When Dennis Chun told me about Lisa Freeman’s new book, “Honey Girl,” I was quick to download it. I was curious to read a story written by the daughter of “Hawaii Five-O” creator Leonard Freeman.
Freeman grew up in California and spent many summers in Hawaii as her father worked on “Five-O.” Her connection to the show continues today, as she is still very good friends with some of the remaining original Hawaii actors who were cast members or recurring players on the classic show. She’s known Al Harrington, Kimo Kahoano and Jimmy Borges for years, and is friends with current cast members Dennis Chun and Taylor Wily as well.
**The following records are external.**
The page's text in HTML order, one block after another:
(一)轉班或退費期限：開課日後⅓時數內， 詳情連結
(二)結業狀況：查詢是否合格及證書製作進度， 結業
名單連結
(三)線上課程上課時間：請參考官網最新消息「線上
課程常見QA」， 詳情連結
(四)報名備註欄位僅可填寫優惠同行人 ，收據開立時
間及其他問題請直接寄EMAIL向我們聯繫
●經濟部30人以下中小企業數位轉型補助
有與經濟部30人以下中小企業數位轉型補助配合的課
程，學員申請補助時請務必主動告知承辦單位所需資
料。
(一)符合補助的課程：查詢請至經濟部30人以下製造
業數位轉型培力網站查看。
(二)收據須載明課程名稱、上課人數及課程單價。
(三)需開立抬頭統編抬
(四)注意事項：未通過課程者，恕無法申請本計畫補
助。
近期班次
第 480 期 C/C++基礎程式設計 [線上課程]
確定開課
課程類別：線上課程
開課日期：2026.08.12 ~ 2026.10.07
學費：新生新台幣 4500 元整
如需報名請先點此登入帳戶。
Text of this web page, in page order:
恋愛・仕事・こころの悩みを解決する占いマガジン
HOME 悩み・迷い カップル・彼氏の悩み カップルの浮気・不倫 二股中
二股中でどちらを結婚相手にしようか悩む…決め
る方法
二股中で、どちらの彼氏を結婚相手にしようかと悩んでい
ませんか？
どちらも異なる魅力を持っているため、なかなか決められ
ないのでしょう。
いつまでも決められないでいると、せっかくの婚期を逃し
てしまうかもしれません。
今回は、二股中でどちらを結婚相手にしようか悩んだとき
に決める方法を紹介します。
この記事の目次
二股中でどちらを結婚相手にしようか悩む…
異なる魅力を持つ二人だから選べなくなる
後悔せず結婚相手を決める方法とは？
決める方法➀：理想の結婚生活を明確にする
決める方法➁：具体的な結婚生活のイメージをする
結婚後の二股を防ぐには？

The castmates often meet with Freeman and her sisters, Robin and Susan, whenever they are in Hawaii. Veteran broadcaster Emme Tomimbang often joins them. This weekend, they will all meet up again to celebrate Lisa Freeman’s new book.
Freeman is in town and will read from “Honey Girl” at Barnes and Noble Ala Moana at 1 p.m. Saturday. Tomimbang will moderate a panel discussion about Leonard Freeman’s legacy with members of the current “Hawaii Five-0” cast, including Chun, Harrington, and Wily, as well as Borges and Kahoano. Harrington, who played Detective Ben Kokua in the original series, will also speak. Kimo Kahoano will act as master of ceremonies along with Tomimbang.
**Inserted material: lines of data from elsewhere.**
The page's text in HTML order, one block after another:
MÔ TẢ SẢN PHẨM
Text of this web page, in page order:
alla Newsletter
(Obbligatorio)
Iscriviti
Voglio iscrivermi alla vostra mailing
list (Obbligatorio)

“Honey Girl” is Freeman’s first novel and it is the story of 15-year-old Nani Grace, who moves from Hawai‘i to Santa Monica after her father’s death. Nani has to navigate through the State Beach social hierarchy to make friends and gain acceptance on a very different beach than where she grew up.
Nani narrates the book in a clear and honest voice, one that’s wonderfully rich and engaging. My favorite part was reading Nani’s words, which are appropriately peppered in Hawaiian and pidgin English typical of a 1970’s beach girl.
When I spoke to Chun by phone this week, he was excited to be involved and shared how Freeman used her “Five-O” connections to help with details and use of Hawaiian language in the book.
“She would call us or write to us and ask us about what would be the proper Hawaiian words to use in this situation, or what a person would say in this situation,” he said.
Chun also talked a lot about how much the “old gang” supported each other, and of course, how Freeman and her sisters were a big part of that support system.
“The Five-0 ʻohana that the fans all talk about has continued from the original show until now,” he said.
I spoke to Freeman on Friday by phone, and she also talked about asking her Hawaii friends for help and advice.
“I called everyone and asked them if this is what they would say, or if the Hawaiian was right, I just wanted to correctly honor the place I love most,” she said.
Freeman’s book takes place in 1972, around the same time “Hawaii Five-O” was climbing to fame. It’s obvious from reading the book that Freeman carries her father’s love for Hawaii and continues his legacy by writing about her second home.
“Since the story takes place when Watergate, the Vietnam War and ‘Hawaii Five-O’ were all brands of the time period, it’s a really interesting way to talk about historical fiction,” said Freeman.
But more than just historical fiction, “Honey Girl” addresses issues young girls deal with — even today. The death of a beloved parent, sexual identity and desire for acceptance are all issues many of us can relate to and understand.
Freeman will donate 10 percent of the proceeds from her book to the Hawaii Community Foundation in support of cultural programming.
REDUX SIDE NOTE
“Hawaii Five-0” returns with “Hoʻamoano” (“Chasing Yesterday”) on April 24. The episode features several special guest stars, including Jaleel White, Pauly Shore and Kevin Farley, who experience a more deadly version of a “The Hangover” when a woman is found dead in their hotel suite.
Honolulu Police Department Chief Louis Kealoha will also guest star as himself and veteran Hawaii newscaster Dan Cooke will make an appearance.